三日後、この屋敷から出る際に、手にしていく荷物……と言っても、衣類などの生活必需品は、先に新居に持って行ってもらったため、当日、手にする荷物は、ほとんどない。
結月の前に置かれた、小ぶりのトランクの中には、思い入れのある数冊の本と黒猫のぬいぐるみと、空っぽの箱。そして、貴重品と言った大切なものだけがつまっていた。
荷造りをする姿を見れば、また気が引き締まる。
やっと、この屋敷から離れられるのだ。
だが、その前に、話すべきことがある。
「──結月」
部屋の中を進み、レオは結月の側に立つと、静かに声をかけた。
すると、珍しく『お嬢様』呼びでないことに驚きつつ、結月が、ゆっくりとレオを見上げる。
「どうしたの?」
優しい声が、室内に響く。
そして、その声は、ゆっくりとレオの心を満たしていく。だが、その優しげな声も、すぐに懸念の声に変わった。
「やっぱり、何かあったの?」
きっと、昼間のことを心配しているのだろう。
不安げに瞳をゆらす結月を見つめ、レオは苦笑する。
今思えば、かなり軽率だったと思う。
いきなり、抱きしめるなんて──
だけど、不快感と不安が度重《たびかさ》なったせいか、無意識に結月にすがってしまった。
早く、あの母親の感触を消しさりたかった。
そして、結月に触れれば、それが叶うと思った。
でも、その衝動的な行動は、ルイの言う通り、結月に心配をかけることに繋がってしまった。
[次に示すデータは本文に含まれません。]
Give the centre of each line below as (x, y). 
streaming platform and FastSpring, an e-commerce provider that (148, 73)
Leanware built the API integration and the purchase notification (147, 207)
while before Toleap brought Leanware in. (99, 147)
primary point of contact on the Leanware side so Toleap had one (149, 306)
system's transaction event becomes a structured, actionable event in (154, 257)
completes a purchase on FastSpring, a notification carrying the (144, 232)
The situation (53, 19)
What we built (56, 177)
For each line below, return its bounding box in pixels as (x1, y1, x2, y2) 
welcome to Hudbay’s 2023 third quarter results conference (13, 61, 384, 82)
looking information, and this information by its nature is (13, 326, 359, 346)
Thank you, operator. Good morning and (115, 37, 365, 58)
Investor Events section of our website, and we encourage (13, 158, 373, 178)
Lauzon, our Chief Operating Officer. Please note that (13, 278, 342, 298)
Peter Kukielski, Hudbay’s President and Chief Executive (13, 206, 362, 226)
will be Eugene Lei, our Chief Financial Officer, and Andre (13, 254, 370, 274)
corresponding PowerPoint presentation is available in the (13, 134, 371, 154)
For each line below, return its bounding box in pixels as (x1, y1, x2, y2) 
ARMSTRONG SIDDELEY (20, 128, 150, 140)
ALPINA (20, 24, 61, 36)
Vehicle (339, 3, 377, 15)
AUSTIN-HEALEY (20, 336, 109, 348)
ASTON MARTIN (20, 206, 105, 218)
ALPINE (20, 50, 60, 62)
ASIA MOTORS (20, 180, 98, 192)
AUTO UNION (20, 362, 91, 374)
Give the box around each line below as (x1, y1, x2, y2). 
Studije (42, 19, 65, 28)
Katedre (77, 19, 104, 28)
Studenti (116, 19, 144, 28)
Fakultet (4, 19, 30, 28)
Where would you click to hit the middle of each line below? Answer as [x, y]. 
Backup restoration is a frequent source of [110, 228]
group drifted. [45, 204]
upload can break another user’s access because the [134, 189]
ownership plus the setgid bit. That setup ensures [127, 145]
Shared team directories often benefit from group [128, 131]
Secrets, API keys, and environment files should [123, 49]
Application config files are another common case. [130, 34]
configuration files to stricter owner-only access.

「昼間は、すまなかった。ルイや相原の前で、抱きしめたりして」
「え!? や、あの……いいのよ! ちょっと、ビックリはしたけど……っ」
頬を赤くし、恥じらう結月は、本当に可愛いらしい。
だが、そんな結月を愛でたい気持ちを押さえつつ、レオは、執事としてではなく、今日は、恋人として、結月の隣に腰かけると、その後、優しく包み込むように、結月の手を握りこんだ。
「結月……お前に、まだ話していないことがある」
「え、話していないこと?」
「あぁ、俺の父親のこと」
「父親? それは、フランスにいるお父様のこと?」
「いや、違う。俺の本当の──」
その瞬間、微かに手が震えだした。
もし、この話をして、結月に嫌われたら。
そう思うと、続く言葉が、なかなか出てこない。
「レオ」
「──っ」
だが、そうして躊躇っていると、結月が、そっとレオの首に腕を回し、強引に引きよせた。
ふわりと柔らかな胸元に、優しく抱きとめられる。
まるで、母親が幼子を抱きしめるように。
だが、その突然の抱擁に、レオは酷く困惑する。
「ゆ、ゆづ……っ」
「レオ、そのまま聞いて」
「そ、そのままって」
「私もまだ、話していないことがあるの」
「え?」
「……ごめんなさい……隠しごとはしないと話していたのに……っ」
思いもよらぬ返答に、レオは大きく目を見開く。
隠しごと? 結月に?
一体、どんな?
甘い香りに誘われながらも、身体は無意識に強ばり、自然と結月の腰を抱き返した。